WHAT NEEDS TO BE DONE | Below are the entries. Print only the lines starting at the one with "karnevalový průvod. Lidi přenesl do" and ending at the one with "chimique spécifique", exactly, with no pictures.

::::::::

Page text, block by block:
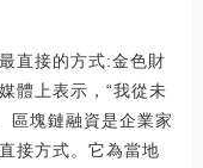
直接的方式:金色財
體上表示，“我從未
區塊鏈融資是企業家
接方式。它為當地
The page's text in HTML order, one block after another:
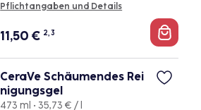
Pflichtangaben und Details
11,50€ 2, 3
CeraVe Schäumendes Rei
nigungsgel
473 ml • 35,73 € / l
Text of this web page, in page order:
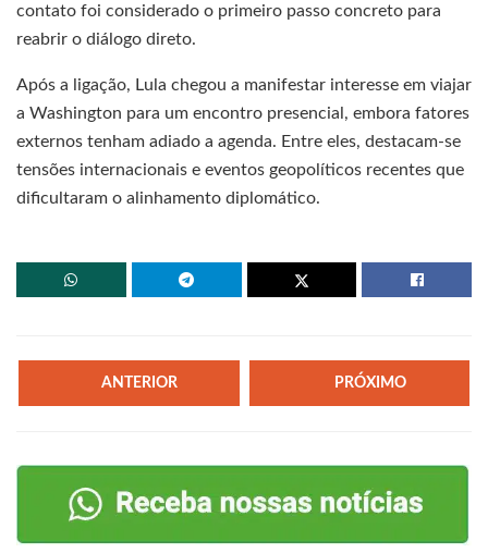
contato foi considerado o primeiro passo concreto para
reabrir o diálogo direto.
Após a ligação, Lula chegou a manifestar interesse em viajar
a Washington para um encontro presencial, embora fatores
externos tenham adiado a agenda. Entre eles, destacam-se
tensões internacionais e eventos geopolíticos recentes que
dificultaram o alinhamento diplomático.
ANTERIOR PRÓXIMO
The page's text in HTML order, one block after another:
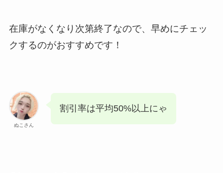
在庫がなくなり次第終了なので、早めにチェッ
クするのがおすすめです！
ぬこさん
割引率は平均50%以上にゃ
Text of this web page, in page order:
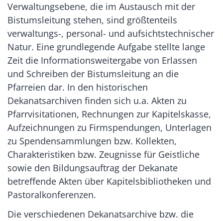
Verwaltungsebene, die im Austausch mit der
Bistumsleitung stehen, sind größtenteils
verwaltungs-, personal- und aufsichtstechnischer
Natur. Eine grundlegende Aufgabe stellte lange
Zeit die Informationsweitergabe von Erlassen
und Schreiben der Bistumsleitung an die
Pfarreien dar. In den historischen
Dekanatsarchiven finden sich u.a. Akten zu
Pfarrvisitationen, Rechnungen zur Kapitelskasse,
Aufzeichnungen zu Firmspendungen, Unterlagen
zu Spendensammlungen bzw. Kollekten,
Charakteristiken bzw. Zeugnisse für Geistliche
sowie den Bildungsauftrag der Dekanate
betreffende Akten über Kapitelsbibliotheken und
Pastoralkonferenzen.
Die verschiedenen Dekanatsarchive bzw. die
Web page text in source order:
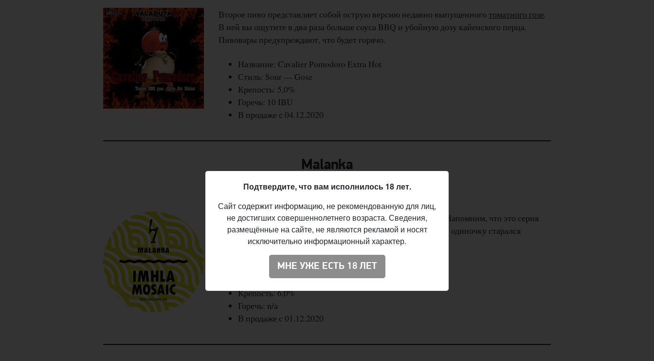
Второе пиво представляет собой острую версию недавно выпущенноготоматного гозе.
В ней вы ощутите в два раза больше соуса BBQ и убойную дозу кайенского перца.
Пивовары предупреждают, что будет горячо.
Название: Cavalier Pomodoro Extra Hot
Стиль: Sour — Gose
Крепость: 5,0%
Горечь: 10 IBU
В продаже с 04.12.2020
Malanka
Пополнение в линейке Imhla от трио пивоваров из Malanka. Напомним, что это серия
мутных и сочных IPA в стиле Новой Англии. В новой серии в одиночку старался
любимый многими хмель Mosaic.
Название: Imhla: Mosaic
Стиль: IPA — New England
Крепость: 6,0%
Горечь: n/a
В продаже с 01.12.2020
Подтвердите, что вам исполнилось 18 лет.
Сайт содержит информацию, не рекомендованную для лиц,
не достигших совершеннолетнего возраста. Сведения,
размещённые на сайте, не являются рекламой и носят
исключительно информационный характер.
МНЕ УЖЕ ЕСТЬ 18 ЛЕТ
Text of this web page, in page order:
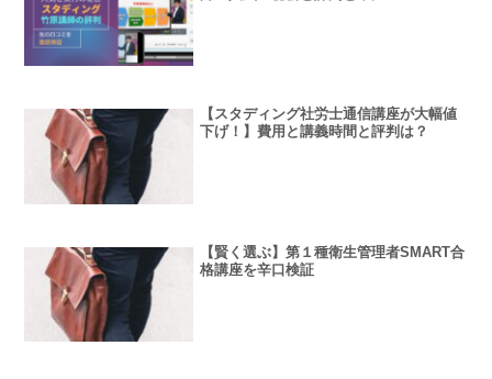
【スタディング社労士通信講座が大幅値
下げ！】費用と講義時間と評判は？
【賢く選ぶ】第１種衛生管理者SMART合
格講座を辛口検証
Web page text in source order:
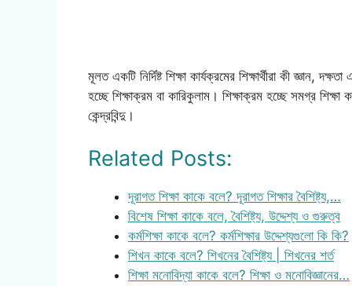
মূলত একটি নির্দিষ্ট শিক্ষা কার্যক্রমের শিক্ষার্থীরা কী জ্ঞান,
হচ্ছে শিক্ষাক্রম বা কারিকুলাম। শিক্ষাক্রম হচ্ছে সমগ্র
কেন্দ্রবিন্দু।
Related Posts:
দূরাগত শিক্ষা কাকে বলে? দূরাগত শিক্ষার বৈশিষ্ট্য,…
বিশেষ শিক্ষা কাকে বলে, বৈশিষ্ট্য, উদ্দেশ্য ও গুরুত্ব
কর্মশিক্ষা কাকে বলে? কর্মশিক্ষার উদ্দেশ্যগুলো কি কি?
শিখন কাকে বলে? শিখনের বৈশিষ্ট্য | শিখনের শর্ত
শিক্ষা মনোবিদ্যা কাকে বলে? শিক্ষা ও মনোবিজ্ঞানের…
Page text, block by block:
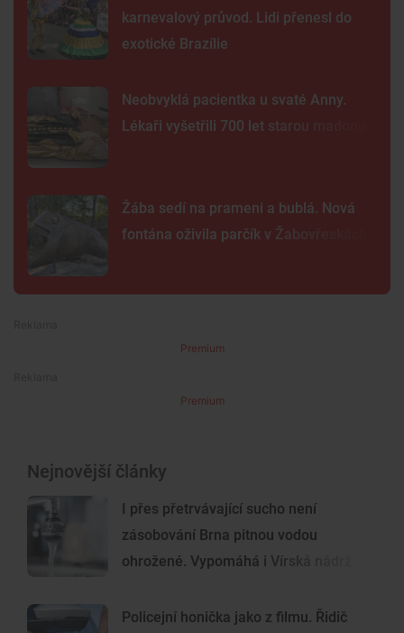
karnevalový průvod. Lidi přenesl do
exotické Brazílie
Neobvyklá pacientka u svaté Anny.
Lékaři vyšetřili 700 let starou madonu
Žába sedí na prameni a bublá. Nová
fontána oživila parčík v Žabovřeskách
Premium
Premium
Nejnovější články
I přes přetrvávající sucho není
zásobování Brna pitnou vodou
ohrožené. Vypomáhá i Vírská nádrž
Policejní honička jako z filmu. Řidič
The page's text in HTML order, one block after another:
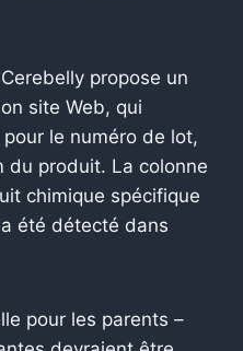
propose un
site Web, qui
le numéro de lot,
du produit. La colonne
chimique spécifique
été détecté dans
pour les parents –
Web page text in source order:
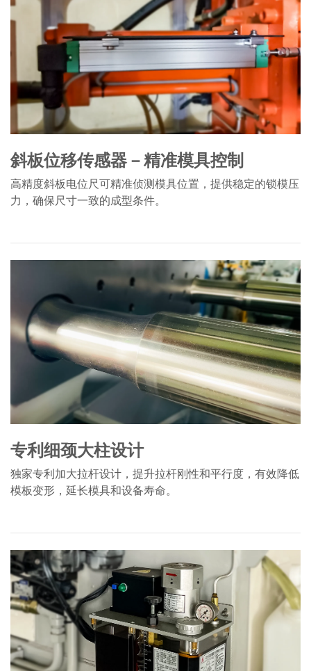
斜板位移传感器－精准模具控制
高精度斜板电位尺可精准侦测模具位置，提供稳定的锁模压
力，确保尺寸一致的成型条件。
专利细颈大柱设计
独家专利加大拉杆设计，提升拉杆刚性和平行度，有效降低
模板变形，延长模具和设备寿命。
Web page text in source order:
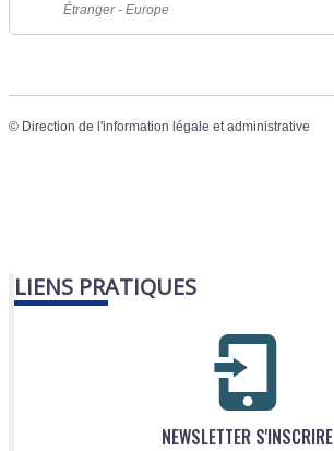
Étranger - Europe
© Direction de l'information légale et administrative
LIENS PRATIQUES
NEWSLETTER S'INSCRIRE
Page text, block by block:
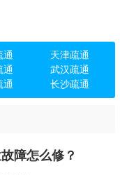
通
天津疏通
通
武汉疏通
通 长沙疏通
障怎么修？
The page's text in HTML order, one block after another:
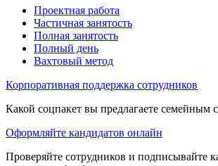
Проектная работа
Частичная занятость
Полная занятость
Полный день
Вахтовый метод
Корпоративная поддержка сотрудников
Какой соцпакет вы предлагаете семейным
Оформляйте кандидатов онлайн
Проверяйте сотрудников и подписывайте
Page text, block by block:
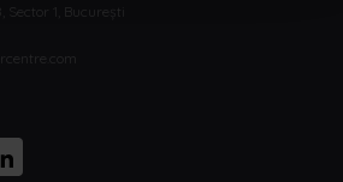
Sector 1, București
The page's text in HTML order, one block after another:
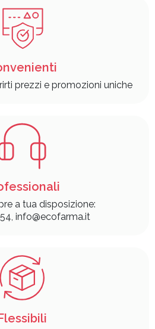
prezzi e promozioni uniche
a tua disposizione:
info@ecofarma.it
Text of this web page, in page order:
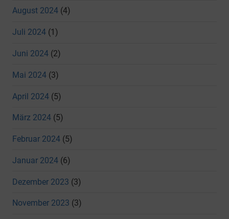
August 2024 (4)
Juli 2024 (1)
Juni 2024 (2)
Mai 2024 (3)
April 2024 (5)
März 2024 (5)
Februar 2024 (5)
Januar 2024 (6)
Dezember 2023 (3)
November 2023 (3)
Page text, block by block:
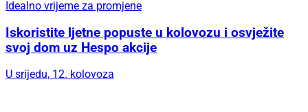
Idealno vrijeme za promjene
Iskoristite ljetne popuste u kolovozu i osvježite
svoj dom uz Hespo akcije
U srijedu, 12. kolovoza
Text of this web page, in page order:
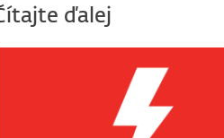
ďalej
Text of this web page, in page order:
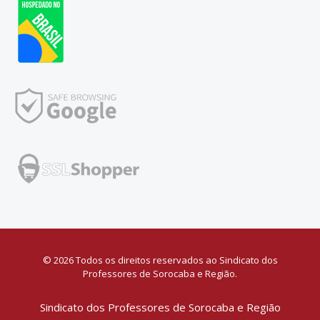
© 2026 Todos os direitos reservados ao Sindicato dos
Professores de Sorocaba e Região.
Sindicato dos Professores de Sorocaba e Região

::::::::

WRITTEN REPLY |
karnevalový průvod. Lidi přenesl do
exotické Brazílie
Neobvyklá pacientka u svaté Anny.
Lékaři vyšetřili 700 let starou madonu
Žába sedí na prameni a bublá. Nová
fontána oživila parčík v Žabovřeskách
Premium
Premium
Nejnovější články
I přes přetrvávající sucho není
zásobování Brna pitnou vodou
ohrožené. Vypomáhá i Vírská nádrž
Policejní honička jako z filmu. Řidič
The page's text in HTML order, one block after another:
propose un
site Web, qui
le numéro de lot,
du produit. La colonne
chimique spécifique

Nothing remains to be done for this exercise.